Summary
US Stock Market: A hard correction has finally visited an over-bullish, high risk market. There are positives and negatives w/ respect to the “summer correction or bear market?” question. Until the trends change from up to down, we stay with the “summer correction” plan.
US Market Sentiment: Sentiment indicators moved low enough to end the correction. However, very short-term indications allow for some additional downside/bottom testing/grind.
Global Stock Markets: World (ACWX) still trending down relational to the US. Generally in the same short-term condition as the US. It’s a global bull market that would come under pressure and in some of its aspects, go bearish when the US enters a bear.
Precious Metals: The macro-fundamentals are progressing with gold now handily out-performing commodities, and especially copper. Gold vs. stock markets is in progress but not there yet. In the short-term the sector is fine, albeit still in a moderate corrective mode. Longer-term, we look for gold to shine in relation to most cyclical assets and for the miners to leverage that relationship.
Commodities: The TSX-V is among other things, an indication on the commodity and resources trades. It is flat out bearish. Little interest in the inflation trades until da ‘V’ either hits the 503 area target or negates it. It’s a deflationary backdrop developing, after all.
Currencies: The USD got hammered along with most everything else as a condition of bear phases past reared its head: the unwinding of the Yen carry trade. Most global currencies are still either neutral or trending down vs. USD, but Euro/USD is in an interesting and potentially bullish pattern.
Gold/Silver & Copper Ratios: The GSR is doing its job to pressure markets as USD stumbles. In this case it is the GSR and YCT (Yen Carry Trade). The Gold/Copper ratio is extremely strong and flashing very negative things for the economy and markets, whether sooner (as in the current correction) or later (as in a bear market starting in the coming months).
US Stock Market
The question is still open. Summer correction to clear the pipes for a drive into Q4, or the start of the bear market? Our favored plan is the former, but I certainly respect the latter.
The SPX daily chart holds mixed messages. On the bearish side, it could be in a bear flag as it rises on declining volume in the short-term. Oversold RSI has reset to near its EMA 20. It was oversold and a bounce was going to happen sooner or later. It is happening now. Resistance is just above, beginning at 5397, where the declining EMA 20 (dotted line) meets short-term lateral resistance. Finally, there is still an open downside gap at 5073.
On the positive side of the ledger, there are two upside gaps that can fill. The lower can fill and still hold below the SMA 50 and generally, resistance. The upper gap would be the gateway to a next leg up scenario. Other positives are the market’s trends, which are up on all but short-term time frames, as you can see by the SMA 50 and SMA 200. Finally, if this was an A-B-C correction within an uptrend it has done what it needs to do, with the heavy ‘C’ leg down having been the low.
Yet all this can be called to this point is a bounce. Before long, SPX should select one of the above options. Right now it’s a tough call. SPX could make a marginal new low without entering a bear market. The bear market signal is the April 19 low of 4953.

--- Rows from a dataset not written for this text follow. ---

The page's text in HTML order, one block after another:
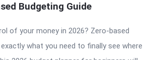
Budgeting Guide
of your money in 2026? Zero-based
what you need to finally see where
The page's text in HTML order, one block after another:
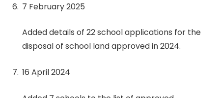
7 February 2025
Added details of 22 school applications for the
disposal of school land approved in 2024.
16 April 2024
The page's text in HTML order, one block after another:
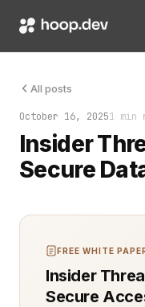
All posts
October 16, 20251 min
Insider
Secure
An engineer logs into
FREE WHITE
Insider
Secure
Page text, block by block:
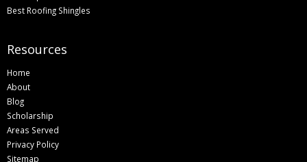
Best Roofing Shingles
Resources
Home
About
Blog
Scholarship
Areas Served
Privacy Policy
Sitemap

NDX filled its downside gap, unlike SPX. It is bouncing to try to fill the first upside gap with some resistance at that gap area and clear resistance at the SMA 50 (19402). Above that reside two more gaps that were left as first the machines, and then the herds sold big Tech stocks hard. As with SPX, all this can be called so far is a bounce.

The Semiconductor index has not even taken out initial resistance yet as RSI resets to its EMA 20. SOX avoided a bear market signal by the hair of its chinny chin chin. Since we have viewed SOX as the market leader much more often than not since 2013, I see no reason not to continue doing so at this time. The correction so far has been a hard sell down on a cyclical sector that has its hands in everything from smart devices to medical equipment to war machines.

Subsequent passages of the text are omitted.